DIRECTIONS =
Would you tally how many lines in the records include the word "project"? Reply with the number only.
----------------
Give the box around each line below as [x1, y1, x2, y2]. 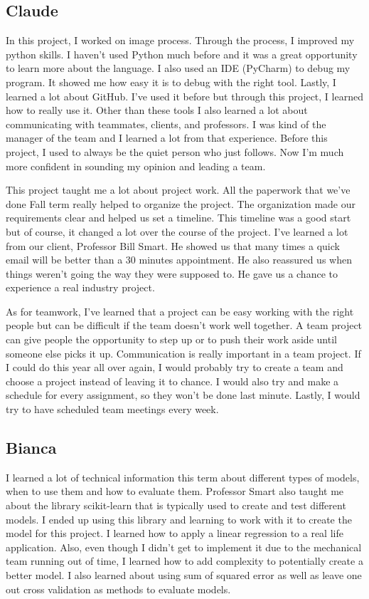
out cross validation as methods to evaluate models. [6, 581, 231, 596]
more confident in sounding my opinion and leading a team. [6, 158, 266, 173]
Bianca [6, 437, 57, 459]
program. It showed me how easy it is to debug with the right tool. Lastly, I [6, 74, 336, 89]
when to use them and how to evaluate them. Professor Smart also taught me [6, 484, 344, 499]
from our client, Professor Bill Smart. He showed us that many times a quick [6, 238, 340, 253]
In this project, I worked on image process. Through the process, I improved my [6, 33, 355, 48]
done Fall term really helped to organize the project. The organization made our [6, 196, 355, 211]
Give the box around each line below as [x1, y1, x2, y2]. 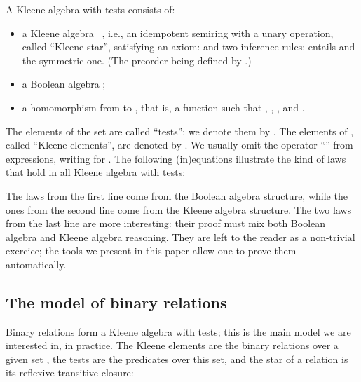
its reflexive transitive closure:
----------------
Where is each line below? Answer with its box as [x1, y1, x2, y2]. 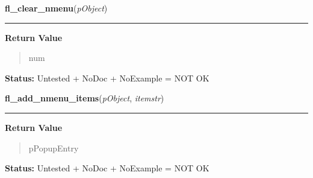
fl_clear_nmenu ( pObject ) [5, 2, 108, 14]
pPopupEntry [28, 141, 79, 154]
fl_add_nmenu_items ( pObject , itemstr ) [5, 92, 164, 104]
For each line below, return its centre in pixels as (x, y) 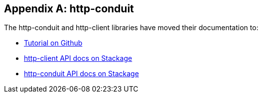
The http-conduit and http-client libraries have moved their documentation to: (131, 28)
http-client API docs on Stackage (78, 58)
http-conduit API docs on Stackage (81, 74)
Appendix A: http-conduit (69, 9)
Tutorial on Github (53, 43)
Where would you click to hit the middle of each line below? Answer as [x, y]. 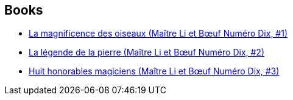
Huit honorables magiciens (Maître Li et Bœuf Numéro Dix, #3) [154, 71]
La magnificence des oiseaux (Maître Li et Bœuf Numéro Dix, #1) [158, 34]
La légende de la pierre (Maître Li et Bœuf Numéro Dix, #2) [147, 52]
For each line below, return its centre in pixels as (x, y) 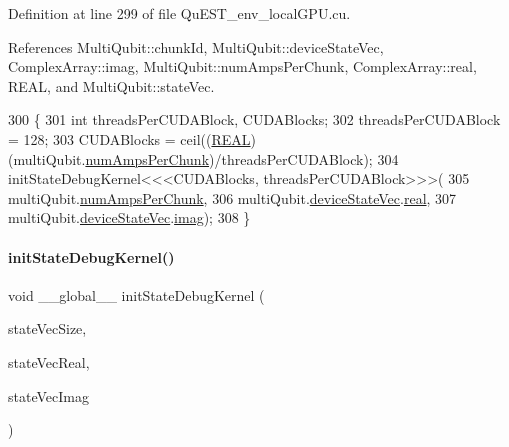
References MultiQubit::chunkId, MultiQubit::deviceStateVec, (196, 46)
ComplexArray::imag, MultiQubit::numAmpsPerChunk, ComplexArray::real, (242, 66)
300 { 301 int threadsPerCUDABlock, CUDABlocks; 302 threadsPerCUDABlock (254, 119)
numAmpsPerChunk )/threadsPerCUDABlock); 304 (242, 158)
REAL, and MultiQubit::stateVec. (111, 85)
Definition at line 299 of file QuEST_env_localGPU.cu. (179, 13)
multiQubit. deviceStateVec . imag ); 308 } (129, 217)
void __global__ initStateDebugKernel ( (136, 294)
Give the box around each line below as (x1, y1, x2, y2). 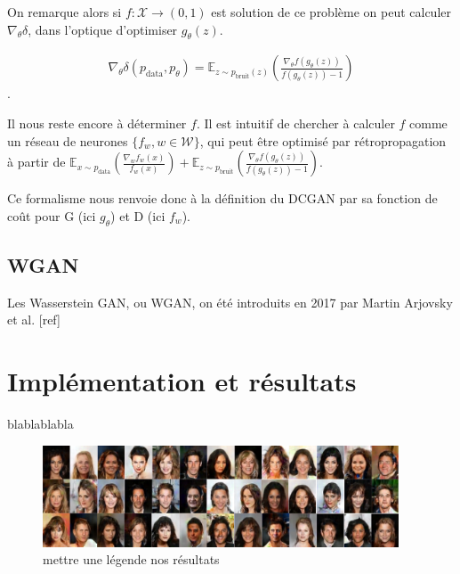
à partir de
----------------
ANSWER AREA =
2